Second I think most Americans are getting to the point of realizing that you can’t have cradle to grave 100% all the time coverage for all conditions. Most rational thinking Americans understand it makes NO sense to spend 100K to keep a cancer patient alive for another week, in many cases with a far lower “Quality of life”. In many cases the “End of life” experience could be made much better by improving the patients “Quality of life” but at a much lower cost.
I do 100% agree with the media influence and how they will seek out every instance of “Oh poor nana won’t see here grandsons graduation…” In the mean time her having that life experience could be costing literally hundreds of others access to care that would improve their lives for years. That being said the media can, and has, been used as a tool for both sides and can be done here as well. That’s part of the game in this country and a good leader will know that.

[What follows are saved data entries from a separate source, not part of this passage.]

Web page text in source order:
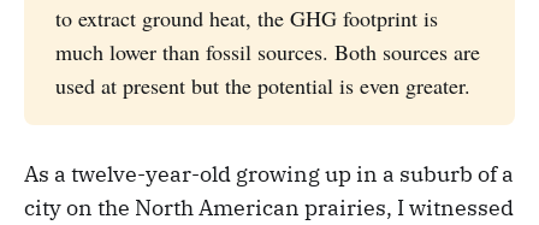
to extract ground heat, the GHG footprint is
much lower than fossil sources. Both sources are
used at present but the potential is even greater.
As a twelve-year-old growing up in a suburb of a
city on the North American prairies, I witnessed
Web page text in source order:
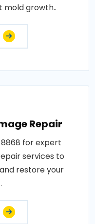
growth..
Repair
for expert
services to
restore your
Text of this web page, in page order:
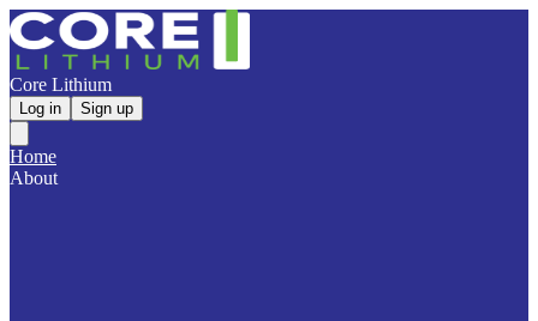
Core Lithium
Log in Sign up
Home
About
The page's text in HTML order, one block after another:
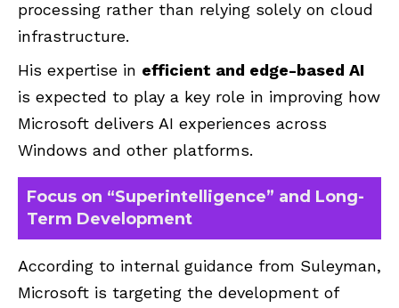
processing rather than relying solely on cloud
infrastructure.
His expertise in efficient and edge-based AI
is expected to play a key role in improving how
Microsoft delivers AI experiences across
Windows and other platforms.
Focus on “Superintelligence” and Long-
Term Development
According to internal guidance from Suleyman,
Microsoft is targeting the development of
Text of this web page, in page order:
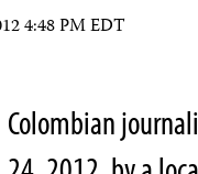
4:48 PM EDT
Colombian
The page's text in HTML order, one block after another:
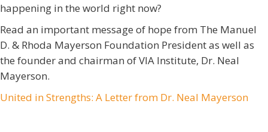
happening in the world right now?
Read an important message of hope from The Manuel
D. & Rhoda Mayerson Foundation President as well as
the founder and chairman of VIA Institute, Dr. Neal
Mayerson.
United in Strengths: A Letter from Dr. Neal Mayerson
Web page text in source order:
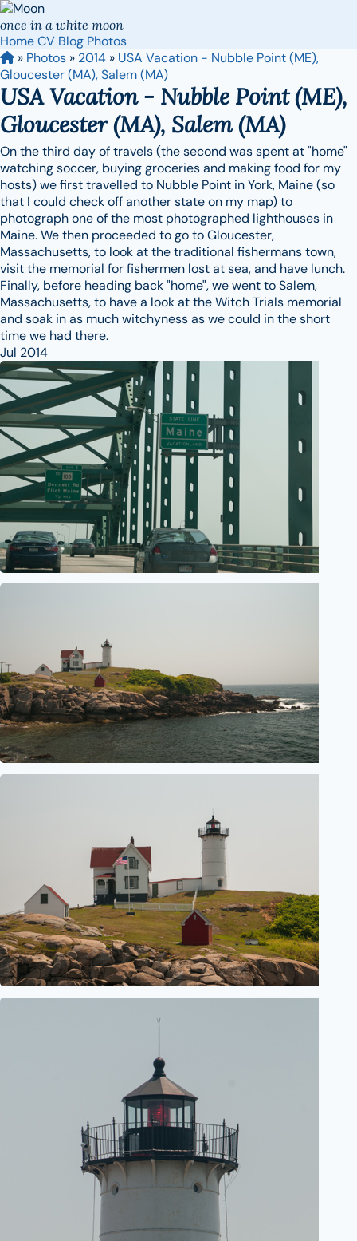
once in a white moon
HomeCV Blog Photos
» Photos » 2014 » USA Vacation - Nubble Point (ME),
Gloucester (MA), Salem (MA)
USA Vacation - Nubble Point (ME),
Gloucester (MA), Salem (MA)
On the third day of travels (the second was spent at "home"
watching soccer, buying groceries and making food for my
hosts) we first travelled to Nubble Point in York, Maine (so
that I could check off another state on my map) to
photograph one of the most photographed lighthouses in
Maine. We then proceeded to go to Gloucester,
Massachusetts, to look at the traditional fishermans town,
visit the memorial for fishermen lost at sea, and have lunch.
Finally, before heading back "home", we went to Salem,
Massachusetts, to have a look at the Witch Trials memorial
and soak in as much witchyness as we could in the short
time we had there.
Jul 2014
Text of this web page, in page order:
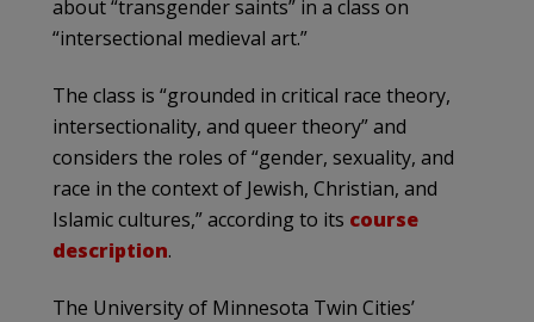
about “transgender saints” in a class on
“intersectional medieval art.”
The class is “grounded in critical race theory,
intersectionality, and queer theory” and
considers the roles of “gender, sexuality, and
race in the context of Jewish, Christian, and
Islamic cultures,” according to its course
description.
The University of Minnesota Twin Cities’
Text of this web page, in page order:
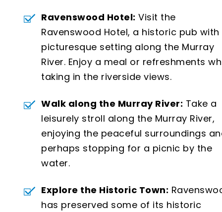
Ravenswood Hotel: Visit the
Ravenswood Hotel, a historic pub with
picturesque setting along the Murray
River. Enjoy a meal or refreshments
taking in the riverside views.
Walk along the Murray River: Take a
leisurely stroll along the Murray River,
enjoying the peaceful surroundings
perhaps stopping for a picnic by the
water.
Explore the Historic Town:
has preserved some of its historic
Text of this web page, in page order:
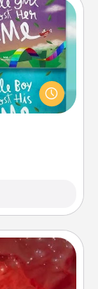
are read
they will be
is all
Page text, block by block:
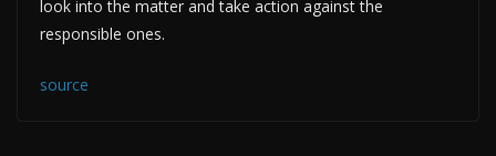
look into the matter and take action against the
responsible ones.
source

I did pull these two issues from the article which really illistrate to me why I shy away from high levels of giovernment involvment.

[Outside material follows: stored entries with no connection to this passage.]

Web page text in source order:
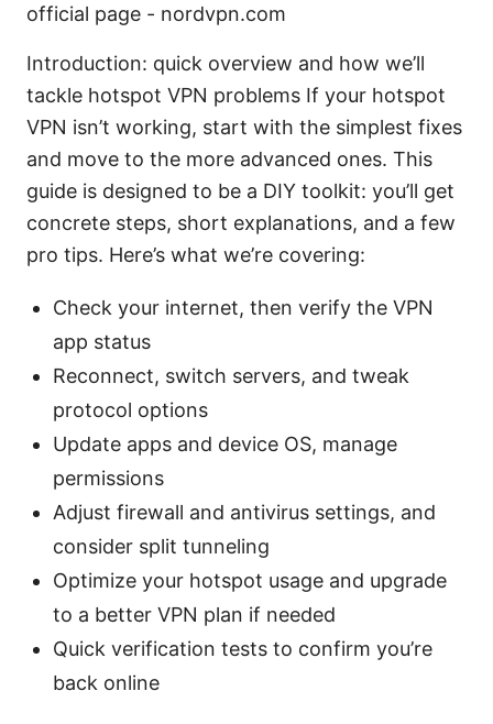
official page - nordvpn.com
Introduction: quick overview and how we’ll
tackle hotspot VPN problems If your hotspot
VPN isn’t working, start with the simplest fixes
and move to the more advanced ones. This
guide is designed to be a DIY toolkit: you’ll get
concrete steps, short explanations, and a few
pro tips. Here’s what we’re covering:
Check your internet, then verify the VPN
app status
Reconnect, switch servers, and tweak
protocol options
Update apps and device OS, manage
permissions
Adjust firewall and antivirus settings, and
consider split tunneling
Optimize your hotspot usage and upgrade
to a better VPN plan if needed
Quick verification tests to confirm you’re
back online
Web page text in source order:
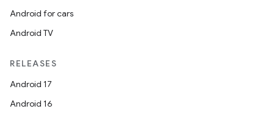
Android for cars
Android TV
RELEASES
Android 17
Android 16

$1.1 billion found its way into the stimulus piñata for “comparative effectiveness” research.
NICE, with its 270-member staff and $50M budget, not only reviews whether treatments work, but explicitly analyzes cost-effectiveness (leading some drug manufacturers to cut their prices to achieve better C-E ratios and chances of NICE approval).

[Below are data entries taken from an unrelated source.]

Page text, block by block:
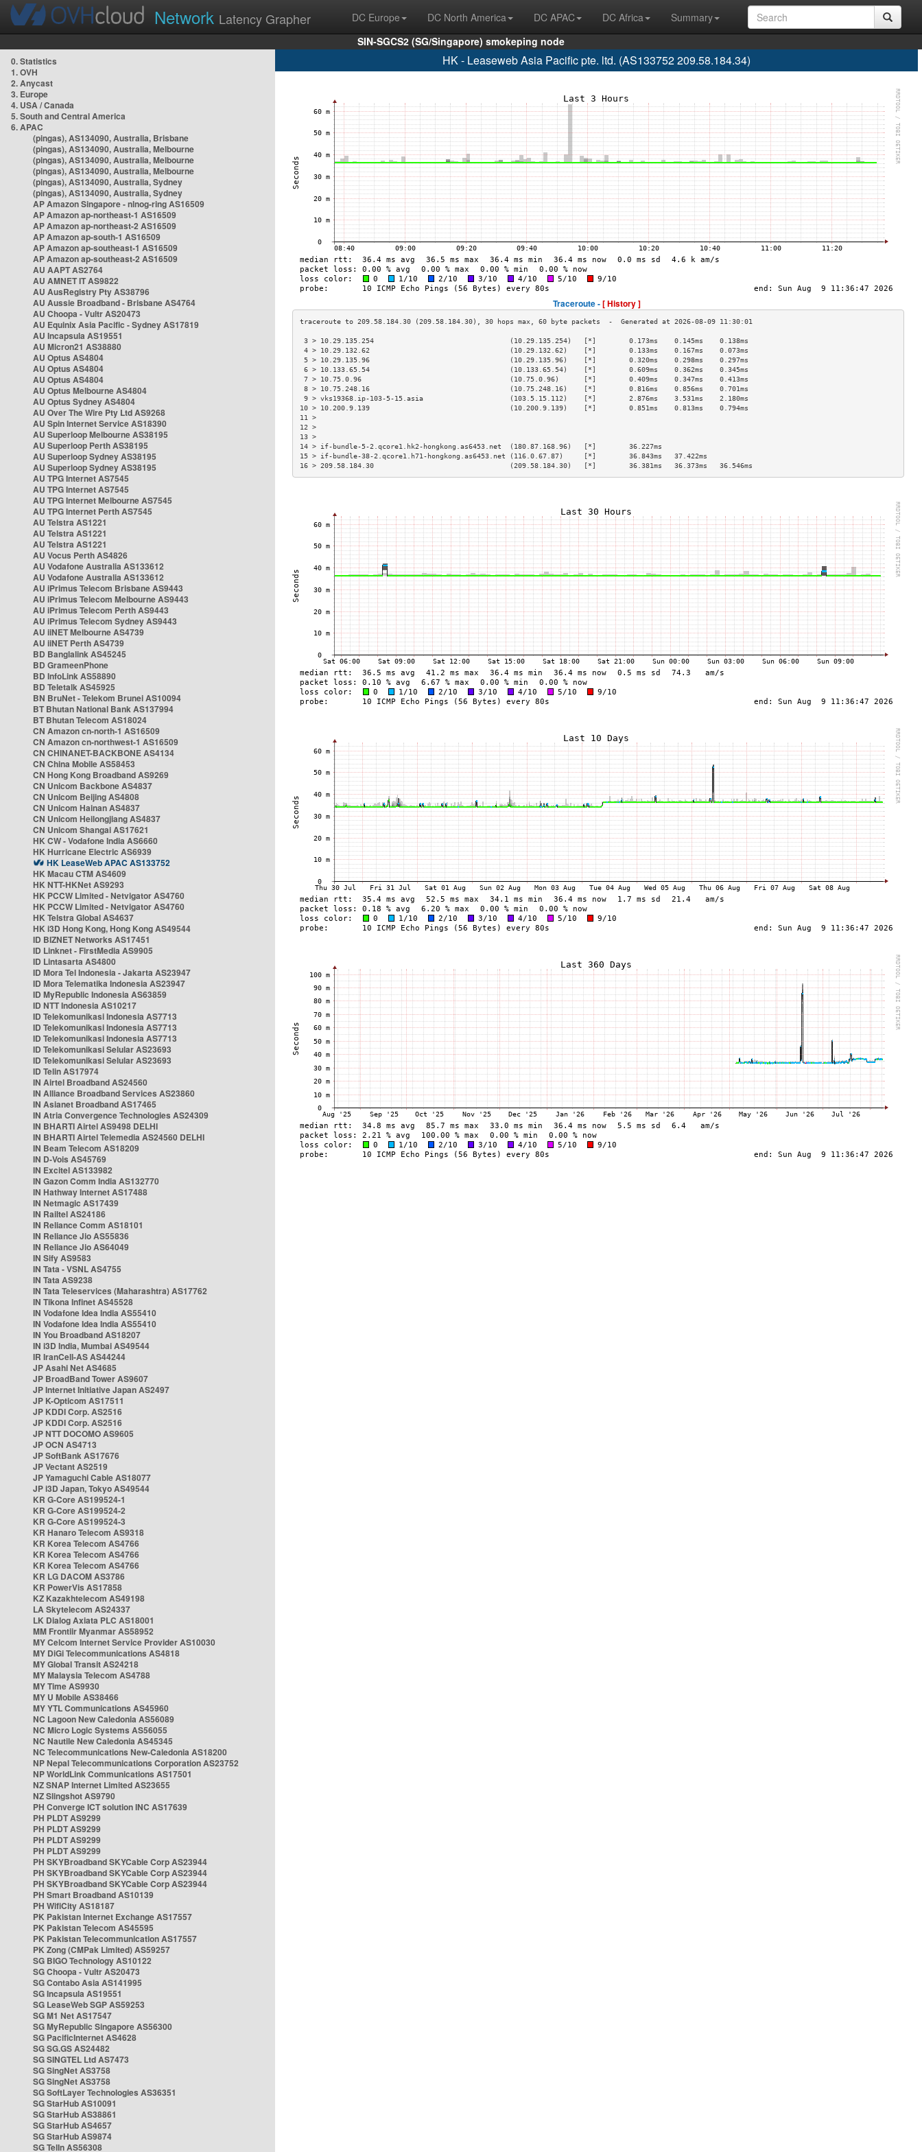
Network Latency Grapher DC Europe DC North America DC APAC DC Africa
Summary
SIN-SGCS2 (SG/Singapore) smokeping node
0. Statistics
1. OVH
2. Anycast
3. Europe
4. USA / Canada
5. South and Central America
6. APAC
(pingas), AS134090, Australia, Brisbane
(pingas), AS134090, Australia, Melbourne
(pingas), AS134090, Australia, Melbourne
(pingas), AS134090, Australia, Melbourne
(pingas), AS134090, Australia, Sydney
(pingas), AS134090, Australia, Sydney
AP Amazon Singapore - nlnog-ring AS16509
AP Amazon ap-northeast-1 AS16509
AP Amazon ap-northeast-2 AS16509
AP Amazon ap-south-1 AS16509
AP Amazon ap-southeast-1 AS16509
AP Amazon ap-southeast-2 AS16509
AU AAPT AS2764
AU AMNET IT AS9822
AU AusRegistry Pty AS38796
AU Aussie Broadband - Brisbane AS4764
AU Choopa - Vultr AS20473
AU Equinix Asia Pacific - Sydney AS17819
AU Incapsula AS19551
AU Micron21 AS38880
AU Optus AS4804
AU Optus AS4804
AU Optus AS4804
AU Optus Melbourne AS4804
AU Optus Sydney AS4804
AU Over The Wire Pty Ltd AS9268
AU Spin Internet Service AS18390
AU Superloop Melbourne AS38195
AU Superloop Perth AS38195
AU Superloop Sydney AS38195
AU Superloop Sydney AS38195
AU TPG Internet AS7545
AU TPG Internet AS7545
AU TPG Internet Melbourne AS7545
AU TPG Internet Perth AS7545
AU Telstra AS1221
AU Telstra AS1221
AU Telstra AS1221
AU Vocus Perth AS4826
AU Vodafone Australia AS133612
AU Vodafone Australia AS133612
AU iPrimus Telecom Brisbane AS9443
AU iPrimus Telecom Melbourne AS9443
AU iPrimus Telecom Perth AS9443
AU iPrimus Telecom Sydney AS9443
AU iiNET Melbourne AS4739
AU iiNET Perth AS4739
BD Banglalink AS45245
BD GrameenPhone
BD InfoLink AS58890
BD Teletalk AS45925
BN BruNet - Telekom Brunei AS10094
BT Bhutan National Bank AS137994
BT Bhutan Telecom AS18024
CN Amazon cn-north-1 AS16509
CN Amazon cn-northwest-1 AS16509
CN CHINANET-BACKBONE AS4134
CN China Mobile AS58453
CN Hong Kong Broadband AS9269
CN Unicom Backbone AS4837
CN Unicom Beijing AS4808
CN Unicom Hainan AS4837
CN Unicom Heilongjiang AS4837
CN Unicom Shangai AS17621
HK CW - Vodafone India AS6660
HK Hurricane Electric AS6939
HK LeaseWeb APAC AS133752
HK Macau CTM AS4609
HK NTT-HKNet AS9293
HK PCCW Limited - Netvigator AS4760
HK PCCW Limited - Netvigator AS4760
HK Telstra Global AS4637
HK i3D Hong Kong, Hong Kong AS49544
ID BIZNET Networks AS17451
ID Linknet - FirstMedia AS9905
ID Lintasarta AS4800
ID Mora Tel Indonesia - Jakarta AS23947
ID Mora Telematika Indonesia AS23947
ID MyRepublic Indonesia AS63859
ID NTT Indonesia AS10217
ID Telekomunikasi Indonesia AS7713
ID Telekomunikasi Indonesia AS7713
ID Telekomunikasi Indonesia AS7713
ID Telekomunikasi Selular AS23693
ID Telekomunikasi Selular AS23693
ID Telin AS17974
IN Airtel Broadband AS24560
IN Alliance Broadband Services AS23860
IN Asianet Broadband AS17465
IN Atria Convergence Technologies AS24309
IN BHARTI Airtel AS9498 DELHI
IN BHARTI Airtel Telemedia AS24560 DELHI
IN Beam Telecom AS18209
IN D-Vois AS45769
IN Excitel AS133982
IN Gazon Comm India AS132770
IN Hathway Internet AS17488
IN Netmagic AS17439
IN Railtel AS24186
IN Reliance Comm AS18101
IN Reliance Jio AS55836
IN Reliance Jio AS64049
IN Sify AS9583
IN Tata - VSNL AS4755
IN Tata AS9238
IN Tata Teleservices (Maharashtra) AS17762
IN Tikona Infinet AS45528
IN Vodafone Idea India AS55410
IN Vodafone Idea India AS55410
IN You Broadband AS18207
IN i3D India, Mumbai AS49544
IR IranCell-AS AS44244
JP Asahi Net AS4685
JP BroadBand Tower AS9607
JP Internet Initiative Japan AS2497
JP K-Opticom AS17511
JP KDDI Corp. AS2516
JP KDDI Corp. AS2516
JP NTT DOCOMO AS9605
JP OCN AS4713
JP SoftBank AS17676
JP Vectant AS2519
JP Yamaguchi Cable AS18077
JP i3D Japan, Tokyo AS49544
KR G-Core AS199524-1
KR G-Core AS199524-2
KR G-Core AS199524-3
KR Hanaro Telecom AS9318
KR Korea Telecom AS4766
KR Korea Telecom AS4766
KR Korea Telecom AS4766
KR LG DACOM AS3786
KR PowerVis AS17858
KZ Kazakhtelecom AS49198
LA Skytelecom AS24337
LK Dialog Axiata PLC AS18001
MM Frontiir Myanmar AS58952
MY Celcom Internet Service Provider AS10030
MY DiGi Telecommunications AS4818
MY Global Transit AS24218
MY Malaysia Telecom AS4788
MY Time AS9930
MY U Mobile AS38466
MY YTL Communications AS45960
NC Lagoon New Caledonia AS56089
NC Micro Logic Systems AS56055
NC Nautile New Caledonia AS45345
NC Telecommunications New-Caledonia AS18200
NP Nepal Telecommunications Corporation AS23752
NP WorldLink Communications AS17501
NZ SNAP Internet Limited AS23655
NZ Slingshot AS9790
PH Converge ICT solution INC AS17639
PH PLDT AS9299
PH PLDT AS9299
PH PLDT AS9299
PH PLDT AS9299
PH SKYBroadband SKYCable Corp AS23944
PH SKYBroadband SKYCable Corp AS23944
PH SKYBroadband SKYCable Corp AS23944
PH Smart Broadband AS10139
PH WifiCity AS18187
PK Pakistan Internet Exchange AS17557
PK Pakistan Telecom AS45595
PK Pakistan Telecommunication AS17557
PK Zong (CMPak Limited) AS59257
SG BIGO Technology AS10122
SG Choopa - Vultr AS20473
SG Contabo Asia AS141995
SG Incapsula AS19551
SG LeaseWeb SGP AS59253
SG M1 Net AS17547
SG MyRepublic Singapore AS56300
SG PacificInternet AS4628
SG SG.GS AS24482
SG SINGTEL Ltd AS7473
SG SingNet AS3758
SG SingNet AS3758
SG SoftLayer Technologies AS36351
SG StarHub AS10091
SG StarHub AS38861
SG StarHub AS4657
SG StarHub AS9874
SG TelIn AS56308
HK - Leaseweb Asia Pacific pte. ltd. (AS133752 209.58.184.34)
Traceroute -[ History ]
3 > 10.29.135.254                                 (10.29.135.254)   [*]        0.173ms    0.145ms    0.138ms
4 > 10.29.132.62                                  (10.29.132.62)    [*]        0.133ms    0.167ms    0.073ms
5 > 10.29.135.96                                  (10.29.135.96)    [*]        0.320ms    0.298ms    0.297ms
6 > 10.133.65.54                                  (10.133.65.54)    [*]        0.609ms    0.362ms    0.345ms
7 > 10.75.0.96                                    (10.75.0.96)      [*]        0.409ms    0.347ms    0.413ms
8 > 10.75.248.16                                  (10.75.248.16)    [*]        0.816ms    0.856ms    0.701ms
9 > vks19368.ip-103-5-15.asia                     (103.5.15.112)    [*]        2.876ms    3.531ms    2.180ms
10 > 10.200.9.139                                  (10.200.9.139)    [*]        0.851ms    0.813ms    0.794ms
11 >
12 >
13 >
14 > if-bundle-5-2.qcore1.hk2-hongkong.as6453.net  (180.87.168.96)   [*]        36.227ms
15 > if-bundle-38-2.qcore1.h71-hongkong.as6453.net (116.0.67.87)     [*]        36.843ms   37.422ms
16 > 209.58.184.30                                 (209.58.184.30)   [*]        36.381ms   36.373ms   36.546ms

I realize that NICE is not doing the research, but it’s this kind of “Overbloated” budgets that will kill any cost effectiveness.
Obvioulsy NICE has a really good start here all ready, Correct? We really don’t need to recreate the wheel and could probably pull 90% of the data we need from the same data NICE is already basing it’s decisions on. We more than likely don’t need a whole lot of “Additional research” to form a committee and get started. Yet we have thrown more than 22x NICE’s annual budget at the problem.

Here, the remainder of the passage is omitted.